[Form 4] PENN Entertainment, Inc. Insider Trading Activity
Johnny Hartnett, a director of PENN Entertainment, received 14,775 phantom stock units as his 2025 annual director equity award, granted on 08/08/2025. These units are cash-settled: each unit entitles the holder to a cash payment equal to the fair market value of one share on the vesting date. The units are listed as exercisable/vesting on 08/08/2026 and are reported as directly beneficially owned following the award. The reporting form indicates the director elected to receive the award in phantom stock units rather than actual shares, creating a future cash obligation tied to the company’s share price at vesting.

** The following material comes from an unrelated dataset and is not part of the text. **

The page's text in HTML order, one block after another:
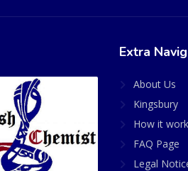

- 14,775 phantom stock units align the director’s compensation with shareholder value by tying payout to the company’s share price at vesting
- Award is cash-settled, so it does not increase outstanding share count or dilute existing equity at grant
- Creates a future cash obligation equal to the fair market value of one share per unit on the vesting date, which could require cash outflow at vesting
Insights
TL;DR: Director received 14,775 cash-settled phantom units vesting 08/08/2026; routine compensation with limited market impact.
The reported grant of 14,775 phantom stock units to a director is a standard form of non-dilutive director compensation designed to align interests with shareholders without issuing shares today. Because the award is cash-settled at fair market value on vesting, it creates a future cash payout tied to the share price rather than an immediate increase in share count. From a financial perspective, this is a predictable compensation expense and not an equity issuance; its materiality depends on the company’s cash position and the share price at vesting, neither of which are disclosed here.
TL;DR: Election to receive the 2025 director award as phantom units indicates retention and alignment, recorded as direct beneficial ownership.
The filing shows the director elected cash-settled phantom units for his annual equity award, a governance choice that maintains alignment with shareholder value while avoiding immediate dilution. The filing also documents direct beneficial ownership of the derivative units and specifies vesting/exercise information (08/08/2026). This is a routine disclosure under Section 16 reporting requirements and reflects standard director compensation practices rather than a change in control, governance structure, or insider disposition.